Audit Objet Connecté (IoT)
Ce pentest emploi à la fois des techniques de rétro-ingénierie, d’attaques Web et d’attaques systèmes afin d’analyser dans son ensemble la sécurité de l’objet connecté et son écosystème.
L’auditeur, en possession de l’objet à analyser, va par exemple tenter de découvrir des comptes renseignés en dur dans le micrologiciel, va attaquer d’éventuels services réseaux ouverts ou encore exploiter des failles de sécurité dans les interfaces web proposées. Les communications avec un backend pourront être également analysées.
Selon le type de matériel et l’objet de la mission, des attaques physiques (accès à un port console par exemple) ou applicatives (application Android, iOS) peuvent être envisagées.

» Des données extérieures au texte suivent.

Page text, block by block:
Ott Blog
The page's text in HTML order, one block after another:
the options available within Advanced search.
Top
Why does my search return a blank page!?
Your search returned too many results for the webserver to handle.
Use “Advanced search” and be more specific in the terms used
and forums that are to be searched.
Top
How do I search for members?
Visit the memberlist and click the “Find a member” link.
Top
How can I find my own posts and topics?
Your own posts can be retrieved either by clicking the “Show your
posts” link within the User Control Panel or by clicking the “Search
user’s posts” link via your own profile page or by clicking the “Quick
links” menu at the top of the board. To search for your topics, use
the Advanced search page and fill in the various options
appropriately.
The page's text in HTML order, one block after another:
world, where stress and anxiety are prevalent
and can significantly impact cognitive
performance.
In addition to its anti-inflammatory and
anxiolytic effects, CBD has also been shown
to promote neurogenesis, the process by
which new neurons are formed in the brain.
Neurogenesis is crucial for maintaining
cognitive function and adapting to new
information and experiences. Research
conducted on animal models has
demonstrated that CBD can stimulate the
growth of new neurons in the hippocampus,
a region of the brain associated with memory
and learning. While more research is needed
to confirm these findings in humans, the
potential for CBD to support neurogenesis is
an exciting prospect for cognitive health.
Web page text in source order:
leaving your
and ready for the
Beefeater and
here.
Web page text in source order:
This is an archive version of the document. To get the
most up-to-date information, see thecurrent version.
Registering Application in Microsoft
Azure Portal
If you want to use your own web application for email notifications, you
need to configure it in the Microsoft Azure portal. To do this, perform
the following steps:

Dans quels cas choisir le test d’intrusion objet connecté ?
Mesurer la sécurité et l’impact d’un objet connecté dans le réseau de l’entreprise.
S’assurer de la robustesse de l’objet contre la rétro-ingénierie d’un tiers malveillant (concurrents, hackers).

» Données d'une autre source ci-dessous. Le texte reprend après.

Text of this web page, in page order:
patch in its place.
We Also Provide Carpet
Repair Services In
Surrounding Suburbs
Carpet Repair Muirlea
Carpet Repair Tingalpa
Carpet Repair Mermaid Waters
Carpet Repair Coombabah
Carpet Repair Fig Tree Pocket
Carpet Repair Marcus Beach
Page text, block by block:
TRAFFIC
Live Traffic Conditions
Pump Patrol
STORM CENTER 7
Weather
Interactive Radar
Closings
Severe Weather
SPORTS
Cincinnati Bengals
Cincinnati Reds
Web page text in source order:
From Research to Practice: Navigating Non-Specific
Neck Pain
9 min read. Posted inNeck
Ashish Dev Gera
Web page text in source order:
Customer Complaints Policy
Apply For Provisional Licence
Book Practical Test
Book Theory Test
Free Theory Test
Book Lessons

Modalités de la prestation
Une réunion d’initialisation permet d’identifier les besoins et le périmètre de la mission, ainsi que ses éventuelles contraintes.
Un mandat juridique entre les différentes parties est édité afin d’encadrer la prestation d’audit de DSecBypass.
Le consultant en charge de la mission est joignable à tout moment pendant son exécution et informe le client en cas de découverte critique.
Résultats du test d’intrusion
Les livrables de la mission comprennent un rapport ainsi que deux restitutions optionnelles.
Le rapport inclut une synthèse des résultats ainsi que le détail des vulnérabilités et préconisations identifiées.
La restitution technique est l’occasion pour le consultant d’exposer sa démarche et ses résultats de manière interactive, et d’échanger avec le client et ses équipes sur le plan d’action. La restitution managériale permet d’adresser un public exécutif.